## [What the task asks]
Write out each line from the data below that includes the word "Street".

## [Items listed in a dataset]
------------------------------------
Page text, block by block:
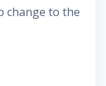
change to the
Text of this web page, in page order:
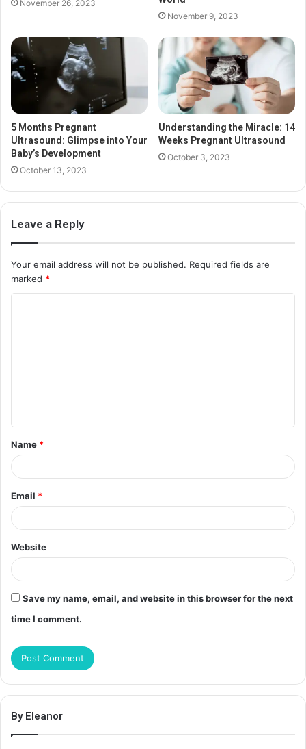
November 26, 2023
November 9, 2023
5 Months Pregnant
Ultrasound: Glimpse into Your
Baby’s Development
October 13, 2023
Understanding the Miracle: 14
Weeks Pregnant Ultrasound
October 3, 2023
Leave a Reply
Your email address will not be published. Required fields are
marked *
t
*
Name *
Email *
Website
Save my name, email, and website in this browser for the next
time I comment.
By Eleanor
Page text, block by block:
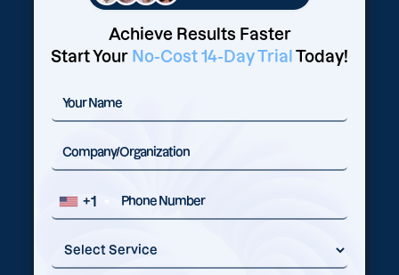
Achieve Results Faster
Start Your No-Cost 14-Day Trial Today!
+1
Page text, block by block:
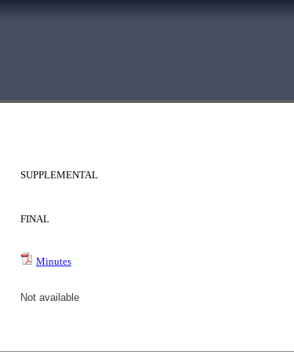
SUPPLEMENTAL
FINAL
Minutes
Not available
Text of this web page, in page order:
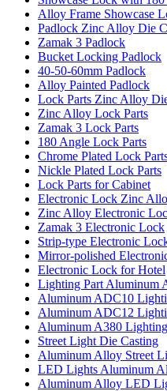
Alloy Frame Showcase
Padlock Zinc Alloy Die
Zamak 3 Padlock
Bucket Locking Padlock
40-50-60mm Padlock
Alloy Painted Padlock
Lock Parts Zinc Alloy
Zinc Alloy Lock Parts
Zamak 3 Lock Parts
180 Angle Lock Parts
Chrome Plated Lock
Nickle Plated Lock Parts
Lock Parts for Cabinet
Electronic Lock Zinc
Zinc Alloy Electronic
Zamak 3 Electronic Lock
Strip-type Electronic
Mirror-polished
Electronic Lock for Hotel
Lighting Part Aluminum
Aluminum ADC10
Aluminum ADC12
Aluminum A380
Street Light Die Casting
Aluminum Alloy Street
LED Lights Aluminum
Aluminum Alloy LED
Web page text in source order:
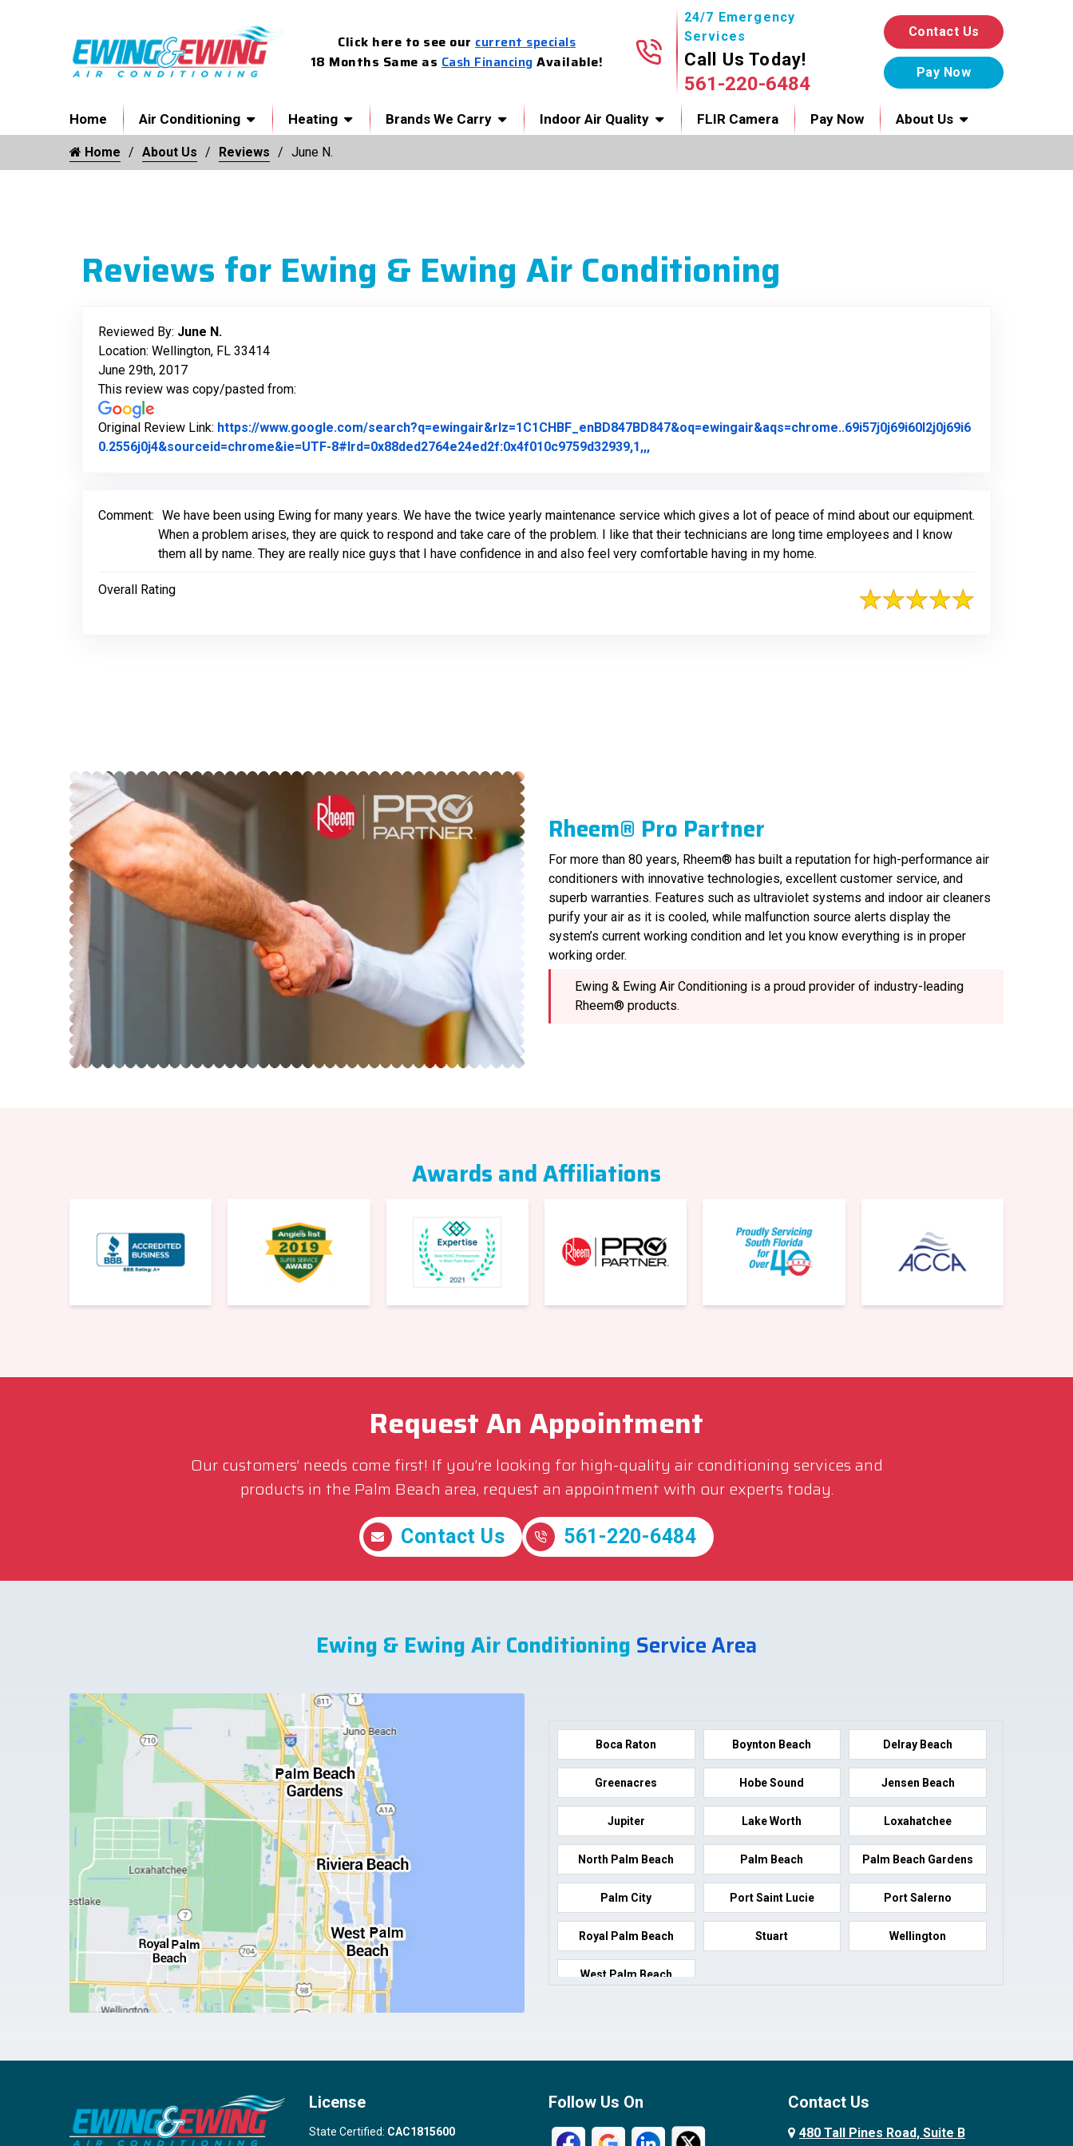
Click here to see our current specials
18 Months Same as Cash Financing Available!
24/7 Emergency
Services
Call Us Today!
561-220-6484
Contact Us
Home Air Conditioning Heating Brands We Carry Indoor Air Quality FLIR Camera Pay Now About Us
Home About Us Reviews June N.
Reviews for Ewing & Ewing Air Conditioning
Reviewed By: June N.
Location: Wellington, FL 33414
June 29th, 2017
This review was copy/pasted from:
Original Review Link: https://www.google.com/search?q=ewingair&rlz=1C1CHBF_enBD847BD847&oq=ewingair&aqs=chrome..69i57j0j69i60l2j0j69i6
0.2556j0j4&sourceid=chrome&ie=UTF-8#lrd=0x88ded2764e24ed2f:0x4f010c9759d32939,1,,,
Comment: We have been using Ewing for many years. We have the twice yearly maintenance service which gives a lot of peace of mind about our equipment.
When a problem arises, they are quick to respond and take care of the problem. I like that their technicians are long time employees and I know
them all by name. They are really nice guys that I have confidence in and also feel very comfortable having in my home.
Overall Rating
Rheem® Pro Partner
For more than 80 years, Rheem® has built a reputation for high-performance air
conditioners with innovative technologies, excellent customer service, and
superb warranties. Features such as ultraviolet systems and indoor air cleaners
purify your air as it is cooled, while malfunction source alerts display the
system’s current working condition and let you know everything is in proper
working order.
Ewing & Ewing Air Conditioning is a proud provider of industry-leading
Rheem® products.
Awards and Affiliations
Request An Appointment
Our customers’ needs come first! If you’re looking for high-quality air conditioning services and
products in the Palm Beach area, request an appointment with our experts today.
Contact Us 561-220-6484
Ewing & Ewing Air Conditioning Service Area
Boca Raton Boynton Beach Delray Beach
Greenacres Hobe Sound Jensen Beach
Jupiter Lake Worth Loxahatchee
North Palm Beach Palm Beach Palm Beach Gardens
Palm City Port Saint Lucie Port Salerno
Royal Palm Beach Stuart Wellington
West Palm Beach
License
State Certified: CAC1815600
Follow Us On Contact Us
480 Tall Pines Road, Suite B
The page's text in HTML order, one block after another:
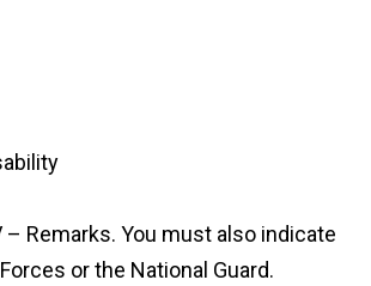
------------------------------------
## [Response to the task]
Street Light Die Casting
Aluminum Alloy Street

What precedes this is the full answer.